Great American Ins. Co. v. Dover

On a former appeal the judgment was reversed for error in overruling the defendant's demurrers to the plaintiffs' replication to plea 6, alleging a breach of warranty embodied in the policy that the dwelling house "did not contain a brick on edge flue," in that "at the time of the issuance of said policy and for a long period during the term of the policy said frame building * * * did contain a brick on edge flue," which fact increased the risk of loss. Great American Insurance Co. v. Perry Dover et al., 219 Ala. 530, 122 So. 658.

Another defense asserted by defendant's plea 2 on both trials was that the property was willfully burned by Perry Dover, one of the plaintiffs, with intent to defraud the defendant, and the questions now presented are pertinent to that issue.

The evidence on this issue was in sharp conflict, presenting a question for jury decision.

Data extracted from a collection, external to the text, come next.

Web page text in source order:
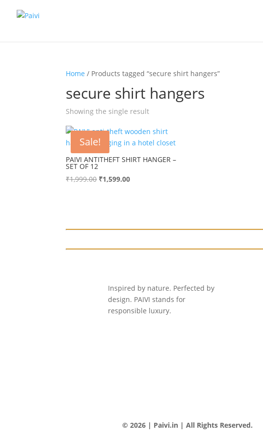
Home / Products tagged “secure shirt hangers”
secure shirt hangers
Showing the single result
Sale!
PAIVI ANTITHEFT SHIRT HANGER –
SET OF 12
₹1,999.00 Original
₹1,599.00Current
Inspired by nature. Perfected by
design. PAIVI stands for
responsible luxury.
© 2026 | Paivi.in | All Rights Reserved.
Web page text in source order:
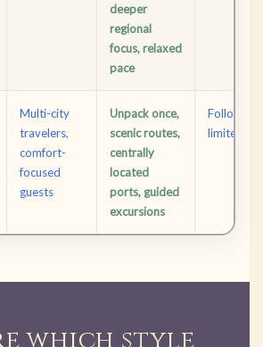
deeper
regional
focus, relaxed
pace
Multi-city
travelers,
comfort-
focused
guests
Unpack once,
scenic routes,
centrally
located
ports, guided
excursions
Follows
limited
which style
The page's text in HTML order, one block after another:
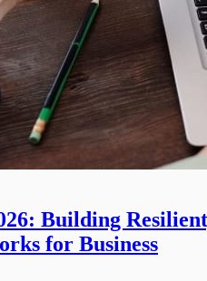
Building
for Business
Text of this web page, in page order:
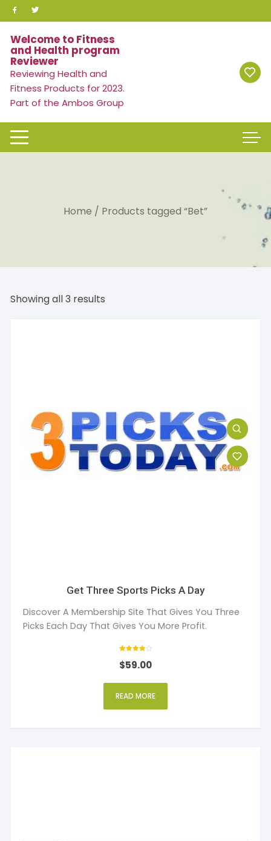
Skip
to
content
Welcome to Fitness
and Health program
Reviewer
Reviewing Health and
Fitness Products for 2023.
Part of the Ambos Group
Home / Products tagged “Bet”
Showing all 3 results
Get Three Sports Picks A Day
Discover A Membership Site That Gives You Three
Picks Each Day That Gives You More Profit.
4
out of 5
$59.00
READ MORE
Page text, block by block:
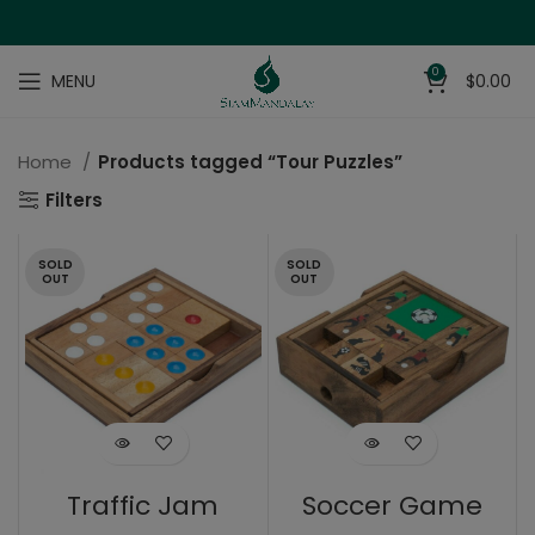
MENU 0 $0.00
Home
Products tagged “Tour Puzzles”
Filters
SOLD
OUT
Traffic Jam
SOLD
OUT
Soccer Game

The subject-matter of the insurance was the one-story, shingled roof dwelling, smokehouse, and barn on a farm known as "the Fricks property," purchased by the plaintiffs in the spring of 1925, which were insured by the policy in suit, issued on November 4, 1925, for one year, against loss by fire. E. L. Dover, one of the plaintiffs, while *Page 614 under cross-examination, testified: "We bought that place from Frick's estate. There was some thirty odd acres (39 acres as other evidence shows) of the land. I guess it was worth about $50.00 per acre. We paid $2,000.00 for the whole thing. We gave a mortgage on it." He was thereupon asked: "How much was due on that mortgage at the time of the fire?" The plaintiff objected to this question and the court sustained the objection.

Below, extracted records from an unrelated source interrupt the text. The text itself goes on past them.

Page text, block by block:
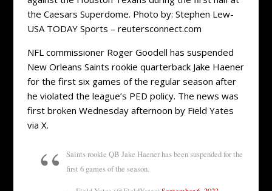
the Caesars Superdome. Photo by: Stephen Lew-
USA TODAY Sports – reutersconnect.com
NFL commissioner Roger Goodell has suspended
New Orleans Saints rookie quarterback Jake Haener
for the first six games of the regular season after
he violated the league’s PED policy. The news was
first broken Wednesday afternoon by Field Yates
via X.
Saints rookie QB Jake Haener has been suspended for the
first 6 games of the season.
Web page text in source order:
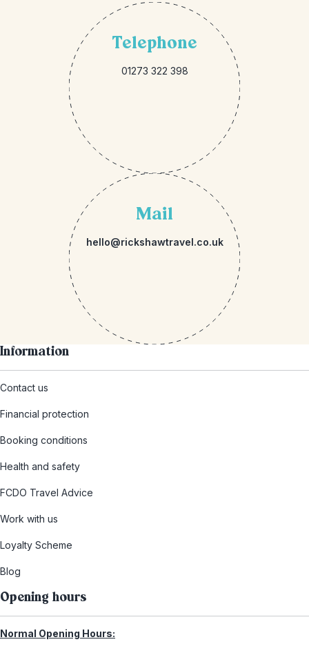
Telephone
01273 322 398
Mail
hello@rickshawtravel.co.uk
Information
Contact us
Financial protection
Booking conditions
Health and safety
FCDO Travel Advice
Work with us
Loyalty Scheme
Blog
Opening hours
Normal Opening Hours:

To quote from Cooley's Briefs (2d Ed.) p. 5007, "On the issue of incendiarism, involving as it does moral turpitude and criminal intent, every circumstance tending to prove the guilt of the party charged is admissible in evidence," and the amount of the incumbrance on the insured property, as well as the fact of such incumbrance, was relevant and material to the question of motive to destroy the property as a means of acquiring the insurance to meet the incumbrance. It was also relevant as going to show the pecuniary interest of the plaintiff in the insured property. Aachen Munich Fire Ins. Co. v. Arabian Toilet Goods Co., 10 Ala. App. 401, 64 So. 635; Philadelphia Underwriters Agency of Fire Ass'n of Philadelphia v. Brown (Tex.Civ.App.) 151 S.W. 899, 902; Joy v. Liverpool, L. G. Ins. Co., 32 Tex. Civ. App. 433, 74 S.W. 822, 826; Connecticut Fire Ins. Co. v. Manning, 160 F. 382, 385, 15 Ann. Cas. 338.

Nor was this error cured by the testimony of Perry Dover, testifying in rebuttal, in response to cross-examination: "I don't remember how long it was after the insurance before the property burned. If I remember correctly the mortgage on this Frick property was due on the first of November, and the fire occurred on September 18th." There is nothing in the statement to show the amount of the mortgage debt.

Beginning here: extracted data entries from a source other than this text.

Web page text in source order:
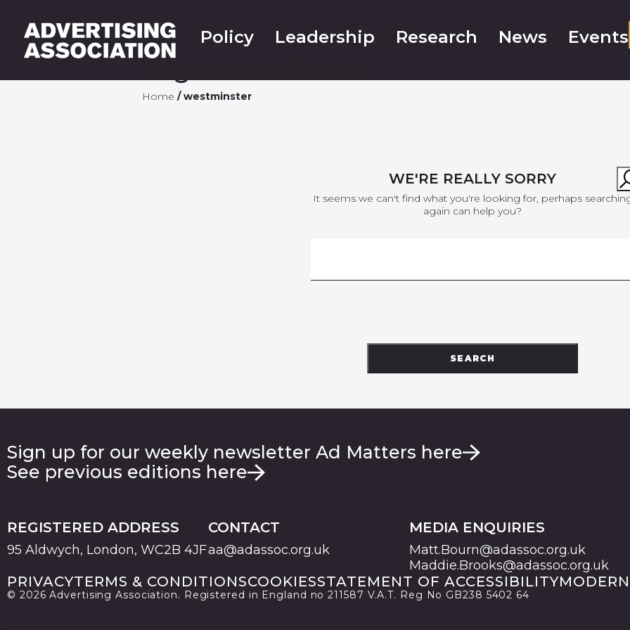
Policy Leadership Research News Events
Tag:
Home /westminster
WE'RE REALLY SORRY
It seems we can't find what you're looking for, perhaps
again can help you?
SEARCH
Sign up for our weekly newsletter Ad Matters here
See previous editions here
REGISTERED ADDRESS
95 Aldwych, London, WC2B 4JF
CONTACT
aa@adassoc.org.uk
MEDIA ENQUIRIES
Matt.Bourn@adassoc.org.uk
Maddie.Brooks@adassoc.org.uk
PRIVACYTERMS & CONDITIONSCOOKIESSTATEMENT OF ACCESSIBILITY
© 2026 Advertising Association. Registered in England no 211587 V.A.T. Reg No GB238 5402 64

The fact that the plaintiff Perry Dover had a barn insured on a previous occasion and it burned a few days thereafter was not admissible, in the absence of evidence tending to show that such previous burning was fraudulent. The rule is that evidence of other fraudulent transactions by the same party and substantially of the same character, contemporaneous in point of time, or nearly so, is admissible to show fraud in respect to a matter wholly distinct from the previous transaction. Nelms et al. v. Steiner Bros., 113 Ala. 575, 22 So. 435. Brown v. State, 15 Ala. App. 180, 72 So. 757. But mere rumor that such burning was of incendiary origin is not sufficient. The plaintiffs' objection to the question put to the witness Glasscock, made the basis of the second assignment of error, was properly sustained.

The principle asserted in charges 8 and 14, refused to the defendant, in so far as applicable to the case, was given to the jury in the oral charge of the court, and in the special charges given at defendant's instance.

Reversed and remanded.

ANDERSON, C. J., and SAYRE and THOMAS, JJ., concur.